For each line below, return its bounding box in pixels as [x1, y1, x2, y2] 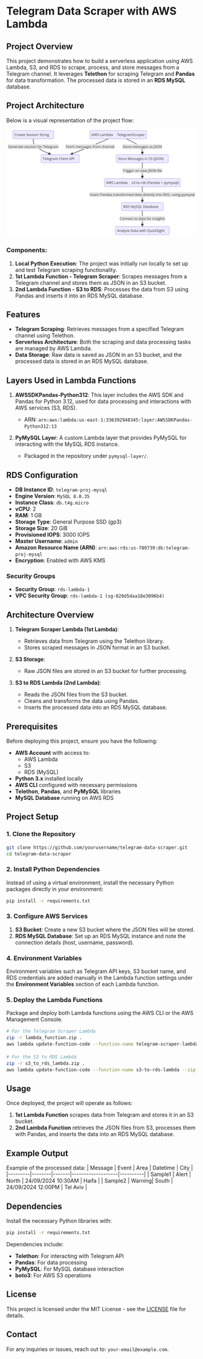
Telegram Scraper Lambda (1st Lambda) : [14, 626, 119, 633]
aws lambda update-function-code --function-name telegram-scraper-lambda [6, 1041, 199, 1048]
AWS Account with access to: [14, 749, 91, 756]
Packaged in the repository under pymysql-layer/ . [24, 453, 149, 460]
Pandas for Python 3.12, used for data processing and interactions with [14, 398, 192, 405]
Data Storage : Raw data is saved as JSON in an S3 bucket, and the [14, 351, 182, 359]
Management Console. [6, 1016, 63, 1023]
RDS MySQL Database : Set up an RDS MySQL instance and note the [14, 932, 186, 940]

§ **EXERCISE REQUIREMENTS**: Could you print the data exactly as it appears and keep the pictures out?

§ **EXPECTED OUTPUT**:
For each line below, return its bounding box in pixels as [x1, y1, x2, y2] 
Telegram Scraper Lambda (1st Lambda) : [14, 626, 119, 633]
aws lambda update-function-code --function-name telegram-scraper-lambda [6, 1041, 199, 1048]
AWS Account with access to: [14, 749, 91, 756]
Packaged in the repository under pymysql-layer/ . [24, 453, 149, 460]
Pandas for Python 3.12, used for data processing and interactions with [14, 398, 192, 405]
Data Storage : Raw data is saved as JSON in an S3 bucket, and the [14, 351, 182, 359]
Management Console. [6, 1016, 63, 1023]
RDS MySQL Database : Set up an RDS MySQL instance and note the [14, 932, 186, 940]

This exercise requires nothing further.